Action item - Look below for the line containing "Commissioning Acceptance Testing"; from there through the line containing "information might not", both lines included, please set down each line exactly and nothing else.

Provided data -
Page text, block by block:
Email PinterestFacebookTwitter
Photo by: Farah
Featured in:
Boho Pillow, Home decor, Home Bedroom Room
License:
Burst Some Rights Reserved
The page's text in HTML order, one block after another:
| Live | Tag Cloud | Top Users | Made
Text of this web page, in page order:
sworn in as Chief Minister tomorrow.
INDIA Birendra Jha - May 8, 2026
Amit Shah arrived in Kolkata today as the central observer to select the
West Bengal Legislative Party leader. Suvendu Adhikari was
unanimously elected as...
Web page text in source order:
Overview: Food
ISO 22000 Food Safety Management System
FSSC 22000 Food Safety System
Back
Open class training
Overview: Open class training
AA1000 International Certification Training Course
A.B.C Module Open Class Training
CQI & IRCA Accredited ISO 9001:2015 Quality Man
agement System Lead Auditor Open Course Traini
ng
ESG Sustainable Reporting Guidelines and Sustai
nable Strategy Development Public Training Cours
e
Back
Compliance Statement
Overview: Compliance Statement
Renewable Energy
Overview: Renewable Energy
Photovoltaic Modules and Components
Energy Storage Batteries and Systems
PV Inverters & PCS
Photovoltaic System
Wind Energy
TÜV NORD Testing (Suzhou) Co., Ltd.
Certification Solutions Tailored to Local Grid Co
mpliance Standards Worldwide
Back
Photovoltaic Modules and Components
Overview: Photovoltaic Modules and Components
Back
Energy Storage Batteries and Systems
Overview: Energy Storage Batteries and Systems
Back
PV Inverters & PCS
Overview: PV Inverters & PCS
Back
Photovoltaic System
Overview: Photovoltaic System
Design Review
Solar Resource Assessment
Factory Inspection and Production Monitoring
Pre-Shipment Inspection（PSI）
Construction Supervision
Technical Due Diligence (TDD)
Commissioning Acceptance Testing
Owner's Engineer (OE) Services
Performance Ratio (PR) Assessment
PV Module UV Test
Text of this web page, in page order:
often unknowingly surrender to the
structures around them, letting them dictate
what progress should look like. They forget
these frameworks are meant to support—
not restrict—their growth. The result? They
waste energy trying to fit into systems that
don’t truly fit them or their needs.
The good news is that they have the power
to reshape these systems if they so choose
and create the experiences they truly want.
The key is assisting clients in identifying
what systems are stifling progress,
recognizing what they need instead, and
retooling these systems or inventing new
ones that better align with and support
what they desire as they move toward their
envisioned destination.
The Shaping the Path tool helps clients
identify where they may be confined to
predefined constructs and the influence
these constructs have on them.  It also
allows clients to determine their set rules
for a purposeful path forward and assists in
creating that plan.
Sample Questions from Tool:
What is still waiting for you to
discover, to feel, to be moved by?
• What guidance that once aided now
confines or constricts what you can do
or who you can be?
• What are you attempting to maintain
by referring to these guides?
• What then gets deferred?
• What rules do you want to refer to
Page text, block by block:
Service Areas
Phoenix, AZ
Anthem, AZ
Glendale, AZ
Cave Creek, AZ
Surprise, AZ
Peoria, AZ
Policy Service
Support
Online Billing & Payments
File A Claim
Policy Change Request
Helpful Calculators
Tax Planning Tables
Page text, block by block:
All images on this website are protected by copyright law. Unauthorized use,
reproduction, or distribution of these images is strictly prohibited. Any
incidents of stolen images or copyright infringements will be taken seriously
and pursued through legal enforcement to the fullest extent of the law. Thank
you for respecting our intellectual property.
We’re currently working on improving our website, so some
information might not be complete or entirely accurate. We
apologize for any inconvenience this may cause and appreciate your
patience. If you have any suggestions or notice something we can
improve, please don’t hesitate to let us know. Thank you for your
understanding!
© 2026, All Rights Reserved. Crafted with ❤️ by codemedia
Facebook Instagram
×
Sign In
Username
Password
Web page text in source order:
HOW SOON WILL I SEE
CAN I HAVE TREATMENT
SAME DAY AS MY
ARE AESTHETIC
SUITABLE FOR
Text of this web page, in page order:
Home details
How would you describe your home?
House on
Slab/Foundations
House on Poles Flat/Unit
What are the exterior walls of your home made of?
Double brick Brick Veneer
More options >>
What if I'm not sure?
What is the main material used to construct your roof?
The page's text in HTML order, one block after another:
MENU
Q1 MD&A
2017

Exercise output -
Commissioning Acceptance Testing
Owner's Engineer (OE) Services
Performance Ratio (PR) Assessment
PV Module UV Test
Text of this web page, in page order:
often unknowingly surrender to the
structures around them, letting them dictate
what progress should look like. They forget
these frameworks are meant to support—
not restrict—their growth. The result? They
waste energy trying to fit into systems that
don’t truly fit them or their needs.
The good news is that they have the power
to reshape these systems if they so choose
and create the experiences they truly want.
The key is assisting clients in identifying
what systems are stifling progress,
recognizing what they need instead, and
retooling these systems or inventing new
ones that better align with and support
what they desire as they move toward their
envisioned destination.
The Shaping the Path tool helps clients
identify where they may be confined to
predefined constructs and the influence
these constructs have on them.  It also
allows clients to determine their set rules
for a purposeful path forward and assists in
creating that plan.
Sample Questions from Tool:
What is still waiting for you to
discover, to feel, to be moved by?
• What guidance that once aided now
confines or constricts what you can do
or who you can be?
• What are you attempting to maintain
by referring to these guides?
• What then gets deferred?
• What rules do you want to refer to
Page text, block by block:
Service Areas
Phoenix, AZ
Anthem, AZ
Glendale, AZ
Cave Creek, AZ
Surprise, AZ
Peoria, AZ
Policy Service
Support
Online Billing & Payments
File A Claim
Policy Change Request
Helpful Calculators
Tax Planning Tables
Page text, block by block:
All images on this website are protected by copyright law. Unauthorized use,
reproduction, or distribution of these images is strictly prohibited. Any
incidents of stolen images or copyright infringements will be taken seriously
and pursued through legal enforcement to the fullest extent of the law. Thank
you for respecting our intellectual property.
We’re currently working on improving our website, so some
information might not be complete or entirely accurate. We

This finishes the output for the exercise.